The sound of the rustling leaves reminded him of the soft winds that blow across the tiny whitecaps on his favorite fly-fishing spot, the Loue River, to the east, in the Jura region. If he closed his eyes Monsieur de Villaine could see himself there, standing in the current with his rod, with the music of the birds and the wind and water. He cast his line, his hope, forward. A flick of the wrist and he watched his line soar and then dance down onto the water’s surface of brisk currents. He would either catch a prize or, just like that, his line would float back to him, giving him the chance to cast again. In the fly-fishing stream there was no such thing as failure, no family shareholders or critics to disappoint. No pressure.

This was not the case standing in a vineyard contemplating a harvest. Monsieur de Villaine would tell you that every growing season affords the chance for new beginnings, another opportunity to conjure forth from nature and then vinify and bottle some new interpretation of the
terroir
.

Terroir
meaning the sum of the natural characteristics unique to each parcel or
climat
of vines: the amount of sunlight and rain an area receives, the pitch and composition of its earth, and, of course, the vines. Roots pull the energy from the earth below, while the leaves harness heaven’s sun and draw the rising sap. All of this together, the essence of
terroir
, the very essence of Burgundian winemaking. Although the French Impressionists did not think in such terms, what their very best paintings capture is the magic of
terroir
.

This idea that each vineyard, and then even each
climat
within each vineyard, is its own spiritually charged ecosystem wherein everything is connected in unique alchemy—the grapes merely a manifestation, a by-product of this divine collaboration—is a philosophy that skeptical outsiders have oft dismissed as nothing
more than a marketing ploy or misguided pretentious hooey of the French. For the Grand Monsieur the mysterious power of
terroir
was as real as the Savior’s death and Easter rising.

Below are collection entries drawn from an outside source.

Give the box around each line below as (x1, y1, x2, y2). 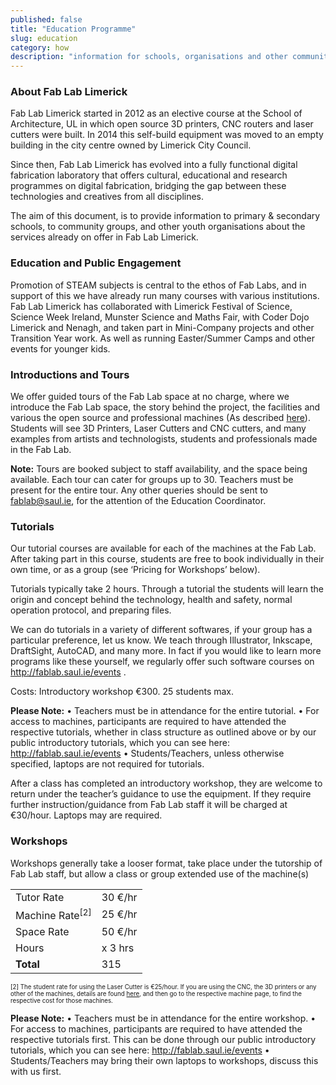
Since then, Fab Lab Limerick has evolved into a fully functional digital (10, 159, 298, 171)
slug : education (10, 33, 78, 43)
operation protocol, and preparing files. (10, 604, 172, 616)
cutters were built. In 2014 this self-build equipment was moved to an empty (10, 129, 324, 141)
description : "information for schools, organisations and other (10, 52, 288, 62)
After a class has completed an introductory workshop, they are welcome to (10, 777, 323, 790)
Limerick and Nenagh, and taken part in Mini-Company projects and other (10, 321, 315, 333)
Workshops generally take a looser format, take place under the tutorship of (10, 857, 323, 869)

In every harvest there was the chance, too, for the vigneron to be born anew, to catch a prize, to achieve poetry and forget, if only for a short time, past missteps, lost loves. Another opportunity to produce a wine more interesting, more pure, than the previous vintage. A chance, if necessary then, for the vigneron to achieve… validation, redemption, to rise again, or, perhaps, bottle what might be his final mark.

There was also, of course, the possibility of crushing disappointment, to fall short of fully harnessing the potential God had provided. Like those vintages the Grand Monsieur had bottled in the 1970s, when he was just starting. Many of those wines were technically correct—“drinkable,” as the French say when they are being polite about wine that is subpar—but some were remarkably unremarkable.

In theory, Burgundian winemaking is very simple. The vigneron’s greatest challenge is to do as little as possible, to get out of the way of the metaphysical, leaving the
terroir
to nurture and birth the fruit. The vigneron is merely akin to the midwife who facilitates the delivery.

Then comes the pressing of the fruit, where, again, the goal is to meddle as little as possible. Yet the Burgundian process done right must be synchronized to the rhythms of the moon and relies on the soul of the vigneron. At once it is all so simple, and yet maddeningly unpredictable and complex. Like love. Like poetry. Like philosophy.